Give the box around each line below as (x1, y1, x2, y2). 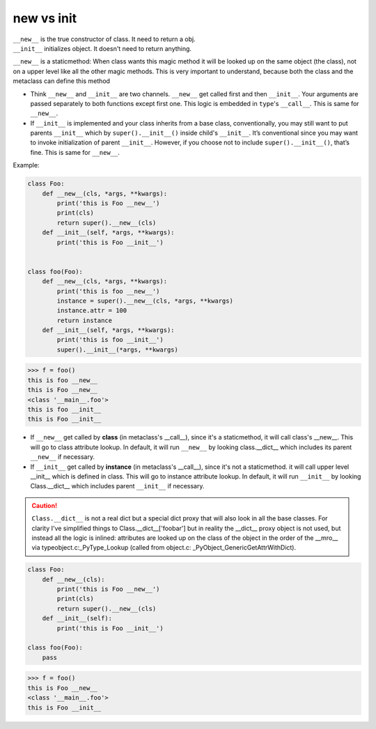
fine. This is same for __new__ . (30, 148, 120, 156)
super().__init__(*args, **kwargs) (56, 345, 179, 354)
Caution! (31, 501, 58, 509)
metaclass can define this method (13, 77, 111, 85)
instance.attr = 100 (56, 307, 127, 315)
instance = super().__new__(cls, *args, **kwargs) (56, 296, 233, 305)
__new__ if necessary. (30, 453, 95, 461)
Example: (13, 161, 40, 170)
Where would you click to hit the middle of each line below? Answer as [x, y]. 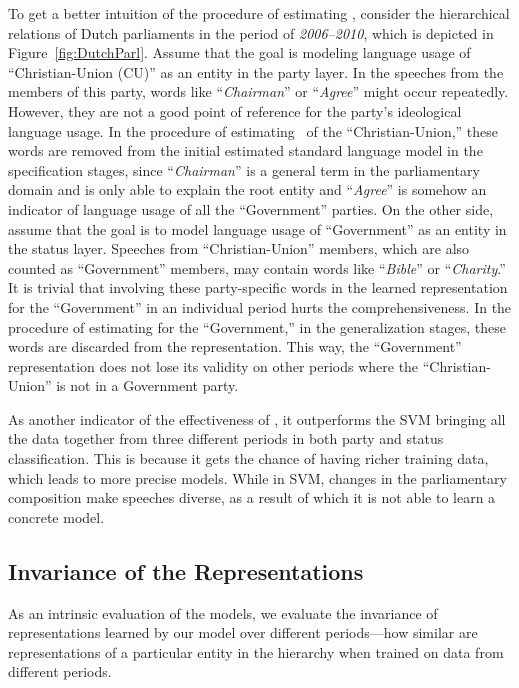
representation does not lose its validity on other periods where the [213, 365]
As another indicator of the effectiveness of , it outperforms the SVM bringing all [257, 418]
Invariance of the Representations [186, 570]
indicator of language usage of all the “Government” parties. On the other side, [251, 208]
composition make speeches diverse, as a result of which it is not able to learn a [252, 497]
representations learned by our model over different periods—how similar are [243, 632]
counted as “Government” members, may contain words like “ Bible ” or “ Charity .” [257, 267]
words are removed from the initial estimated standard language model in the [245, 150]
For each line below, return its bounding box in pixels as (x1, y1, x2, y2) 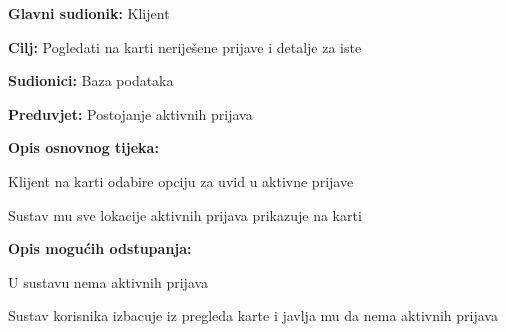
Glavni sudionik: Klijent (8, 3, 170, 23)
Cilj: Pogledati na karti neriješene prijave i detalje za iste (8, 36, 362, 57)
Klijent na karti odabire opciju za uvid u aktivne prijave (8, 170, 354, 191)
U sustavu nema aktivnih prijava (8, 271, 209, 292)
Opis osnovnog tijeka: (8, 137, 159, 158)
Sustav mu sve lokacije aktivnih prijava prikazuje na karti (8, 204, 362, 225)
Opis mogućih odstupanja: (8, 238, 192, 259)
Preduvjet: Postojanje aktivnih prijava (8, 103, 253, 124)
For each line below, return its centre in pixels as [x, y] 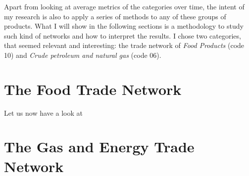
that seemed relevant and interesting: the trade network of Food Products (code [124, 45]
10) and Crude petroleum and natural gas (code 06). [83, 55]
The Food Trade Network [93, 89]
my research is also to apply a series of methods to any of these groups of [115, 16]
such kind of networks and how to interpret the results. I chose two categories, [123, 35]
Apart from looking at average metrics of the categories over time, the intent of [124, 6]
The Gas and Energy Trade [99, 147]
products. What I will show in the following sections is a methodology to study [124, 26]
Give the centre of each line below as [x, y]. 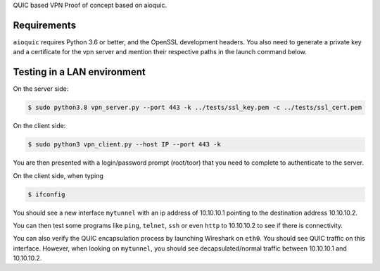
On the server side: [41, 89]
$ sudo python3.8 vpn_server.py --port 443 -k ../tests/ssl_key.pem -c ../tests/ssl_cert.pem [195, 108]
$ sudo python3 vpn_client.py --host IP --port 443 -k [124, 145]
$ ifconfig [46, 194]
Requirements [45, 25]
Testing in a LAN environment [79, 72]
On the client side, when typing [58, 175]
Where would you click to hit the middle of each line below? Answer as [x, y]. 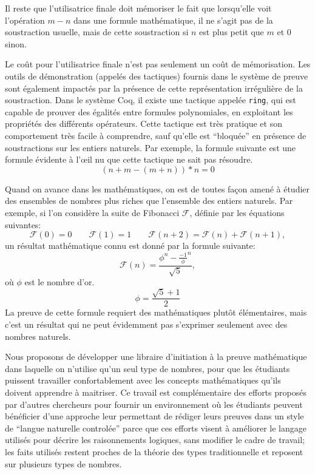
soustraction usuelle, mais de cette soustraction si [97, 32]
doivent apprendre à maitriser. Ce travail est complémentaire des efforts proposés [156, 392]
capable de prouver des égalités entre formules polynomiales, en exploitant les [149, 111]
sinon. [16, 43]
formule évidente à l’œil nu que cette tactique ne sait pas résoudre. [129, 159]
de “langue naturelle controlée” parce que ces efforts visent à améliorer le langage [156, 428]
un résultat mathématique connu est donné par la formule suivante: [130, 245]
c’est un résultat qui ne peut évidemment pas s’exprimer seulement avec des [146, 324]
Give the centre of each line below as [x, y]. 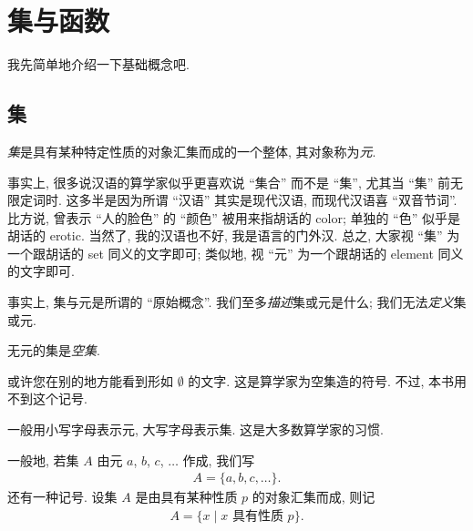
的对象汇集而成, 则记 [314, 497]
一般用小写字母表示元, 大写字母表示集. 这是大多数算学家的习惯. [195, 429]
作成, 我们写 [219, 460]
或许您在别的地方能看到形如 [90, 380]
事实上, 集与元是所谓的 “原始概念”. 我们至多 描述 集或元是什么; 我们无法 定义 [231, 302]
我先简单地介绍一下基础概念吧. [98, 64]
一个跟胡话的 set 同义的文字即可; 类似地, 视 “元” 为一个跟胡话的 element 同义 [236, 253]
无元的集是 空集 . [54, 350]
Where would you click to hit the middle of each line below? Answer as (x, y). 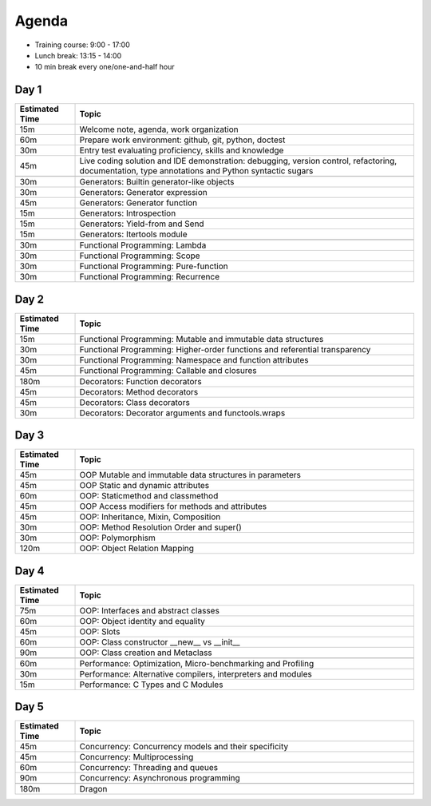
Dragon (93, 789)
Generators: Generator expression (143, 193)
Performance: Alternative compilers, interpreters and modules (196, 673)
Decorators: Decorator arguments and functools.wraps (182, 413)
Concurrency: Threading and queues (149, 768)
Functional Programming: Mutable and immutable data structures (202, 339)
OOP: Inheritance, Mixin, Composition (150, 517)
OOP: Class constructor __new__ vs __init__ (160, 641)
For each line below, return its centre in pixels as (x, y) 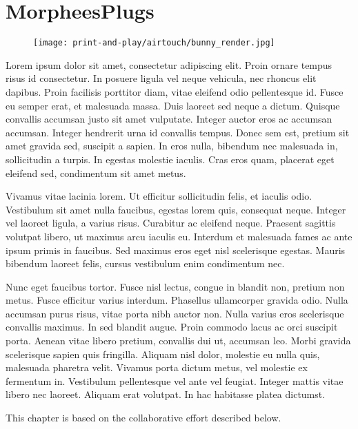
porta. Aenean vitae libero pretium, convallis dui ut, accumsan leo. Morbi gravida (178, 341)
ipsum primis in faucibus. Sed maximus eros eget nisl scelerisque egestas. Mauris (176, 250)
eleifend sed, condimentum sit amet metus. (96, 172)
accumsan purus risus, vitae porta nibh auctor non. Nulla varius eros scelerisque (175, 313)
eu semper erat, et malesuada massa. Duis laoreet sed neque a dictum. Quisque (173, 105)
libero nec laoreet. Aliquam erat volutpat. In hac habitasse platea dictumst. (166, 394)
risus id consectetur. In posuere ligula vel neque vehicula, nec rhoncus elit (161, 78)
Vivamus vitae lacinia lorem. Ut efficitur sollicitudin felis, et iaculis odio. (159, 196)
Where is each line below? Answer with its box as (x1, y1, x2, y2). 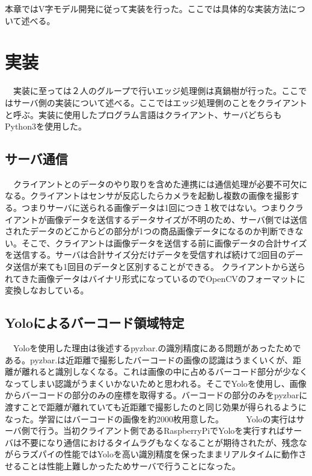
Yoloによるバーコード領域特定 (5, 313, 185, 332)
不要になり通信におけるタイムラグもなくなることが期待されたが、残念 (21, 436, 299, 448)
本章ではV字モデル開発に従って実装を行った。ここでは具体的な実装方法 (5, 2, 289, 14)
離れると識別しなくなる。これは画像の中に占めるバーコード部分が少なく (21, 365, 308, 378)
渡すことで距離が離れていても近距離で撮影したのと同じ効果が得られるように (5, 401, 307, 413)
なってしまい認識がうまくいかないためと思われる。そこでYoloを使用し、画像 (5, 377, 307, 389)
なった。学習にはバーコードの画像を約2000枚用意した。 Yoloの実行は (5, 412, 296, 425)
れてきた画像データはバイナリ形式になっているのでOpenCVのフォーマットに (5, 272, 305, 284)
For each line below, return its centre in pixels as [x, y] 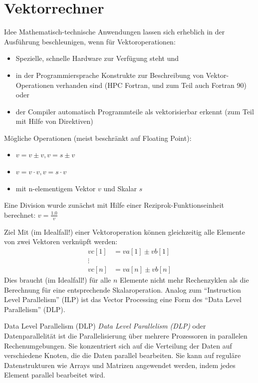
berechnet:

**Assignment**
Return each line of the material exactly as written; exclude the pictures.

**Answer space**
Give the box around each line below as (x1, y1, x2, y2). 
fine. This is same for __new__ . (30, 148, 120, 156)
super().__init__(*args, **kwargs) (56, 345, 179, 354)
Caution! (31, 501, 58, 509)
metaclass can define this method (13, 77, 111, 85)
instance.attr = 100 (56, 307, 127, 315)
instance = super().__new__(cls, *args, **kwargs) (56, 296, 233, 305)
__new__ if necessary. (30, 453, 95, 461)
Example: (13, 161, 40, 170)
Where would you click to hit the middle of each line below? Answer as [x, y]. 
representation does not lose its validity on other periods where the [213, 365]
As another indicator of the effectiveness of , it outperforms the SVM bringing all [257, 418]
Invariance of the Representations [186, 570]
indicator of language usage of all the “Government” parties. On the other side, [251, 208]
composition make speeches diverse, as a result of which it is not able to learn a [252, 497]
representations learned by our model over different periods—how similar are [243, 632]
counted as “Government” members, may contain words like “ Bible ” or “ Charity .” [257, 267]
words are removed from the initial estimated standard language model in the [245, 150]
For each line below, return its bounding box in pixels as (x1, y1, x2, y2) 
Glavni sudionik: Klijent (8, 3, 170, 23)
Cilj: Pogledati na karti neriješene prijave i detalje za iste (8, 36, 362, 57)
Klijent na karti odabire opciju za uvid u aktivne prijave (8, 170, 354, 191)
U sustavu nema aktivnih prijava (8, 271, 209, 292)
Opis osnovnog tijeka: (8, 137, 159, 158)
Sustav mu sve lokacije aktivnih prijava prikazuje na karti (8, 204, 362, 225)
Opis mogućih odstupanja: (8, 238, 192, 259)
Preduvjet: Postojanje aktivnih prijava (8, 103, 253, 124)
For each line below, return its centre in pixels as [x, y] 
that seemed relevant and interesting: the trade network of Food Products (code [124, 45]
10) and Crude petroleum and natural gas (code 06). [83, 55]
The Food Trade Network [93, 89]
my research is also to apply a series of methods to any of these groups of [115, 16]
such kind of networks and how to interpret the results. I chose two categories, [123, 35]
Apart from looking at average metrics of the categories over time, the intent of [124, 6]
The Gas and Energy Trade [99, 147]
products. What I will show in the following sections is a methodology to study [124, 26]
Give the centre of each line below as [x, y]. 
On the server side: [41, 89]
$ sudo python3.8 vpn_server.py --port 443 -k ../tests/ssl_key.pem -c ../tests/ssl_cert.pem [195, 108]
$ sudo python3 vpn_client.py --host IP --port 443 -k [124, 145]
$ ifconfig [46, 194]
Requirements [45, 25]
Testing in a LAN environment [79, 72]
On the client side, when typing [58, 175]
Where would you click to hit the middle of each line below? Answer as [x, y]. 
soustraction usuelle, mais de cette soustraction si [97, 32]
doivent apprendre à maitriser. Ce travail est complémentaire des efforts proposés [156, 392]
capable de prouver des égalités entre formules polynomiales, en exploitant les [149, 111]
sinon. [16, 43]
formule évidente à l’œil nu que cette tactique ne sait pas résoudre. [129, 159]
de “langue naturelle controlée” parce que ces efforts visent à améliorer le langage [156, 428]
un résultat mathématique connu est donné par la formule suivante: [130, 245]
c’est un résultat qui ne peut évidemment pas s’exprimer seulement avec des [146, 324]
Give the centre of each line below as [x, y]. 
的对象汇集而成, 则记 [314, 497]
一般用小写字母表示元, 大写字母表示集. 这是大多数算学家的习惯. [195, 429]
作成, 我们写 [219, 460]
或许您在别的地方能看到形如 [90, 380]
事实上, 集与元是所谓的 “原始概念”. 我们至多 描述 集或元是什么; 我们无法 定义 [231, 302]
我先简单地介绍一下基础概念吧. [98, 64]
一个跟胡话的 set 同义的文字即可; 类似地, 视 “元” 为一个跟胡话的 element 同义 [236, 253]
无元的集是 空集 . [54, 350]
Where would you click to hit the middle of each line below? Answer as (x, y). 
Dragon (93, 789)
Generators: Generator expression (143, 193)
Performance: Alternative compilers, interpreters and modules (196, 673)
Decorators: Decorator arguments and functools.wraps (182, 413)
Concurrency: Threading and queues (149, 768)
Functional Programming: Mutable and immutable data structures (202, 339)
OOP: Inheritance, Mixin, Composition (150, 517)
OOP: Class constructor __new__ vs __init__ (160, 641)
For each line below, return its centre in pixels as (x, y) 
porta. Aenean vitae libero pretium, convallis dui ut, accumsan leo. Morbi gravida (178, 341)
ipsum primis in faucibus. Sed maximus eros eget nisl scelerisque egestas. Mauris (176, 250)
eleifend sed, condimentum sit amet metus. (96, 172)
accumsan purus risus, vitae porta nibh auctor non. Nulla varius eros scelerisque (175, 313)
eu semper erat, et malesuada massa. Duis laoreet sed neque a dictum. Quisque (173, 105)
libero nec laoreet. Aliquam erat volutpat. In hac habitasse platea dictumst. (166, 394)
risus id consectetur. In posuere ligula vel neque vehicula, nec rhoncus elit (161, 78)
Vivamus vitae lacinia lorem. Ut efficitur sollicitudin felis, et iaculis odio. (159, 196)
Where is each line below? Answer with its box as (x1, y1, x2, y2). 
Yoloによるバーコード領域特定 (5, 313, 185, 332)
不要になり通信におけるタイムラグもなくなることが期待されたが、残念 (21, 436, 299, 448)
本章ではV字モデル開発に従って実装を行った。ここでは具体的な実装方法 (5, 2, 289, 14)
離れると識別しなくなる。これは画像の中に占めるバーコード部分が少なく (21, 365, 308, 378)
渡すことで距離が離れていても近距離で撮影したのと同じ効果が得られるように (5, 401, 307, 413)
なってしまい認識がうまくいかないためと思われる。そこでYoloを使用し、画像 (5, 377, 307, 389)
なった。学習にはバーコードの画像を約2000枚用意した。 Yoloの実行は (5, 412, 296, 425)
れてきた画像データはバイナリ形式になっているのでOpenCVのフォーマットに (5, 272, 305, 284)
For each line below, return its centre in pixels as [x, y] 
berechnet:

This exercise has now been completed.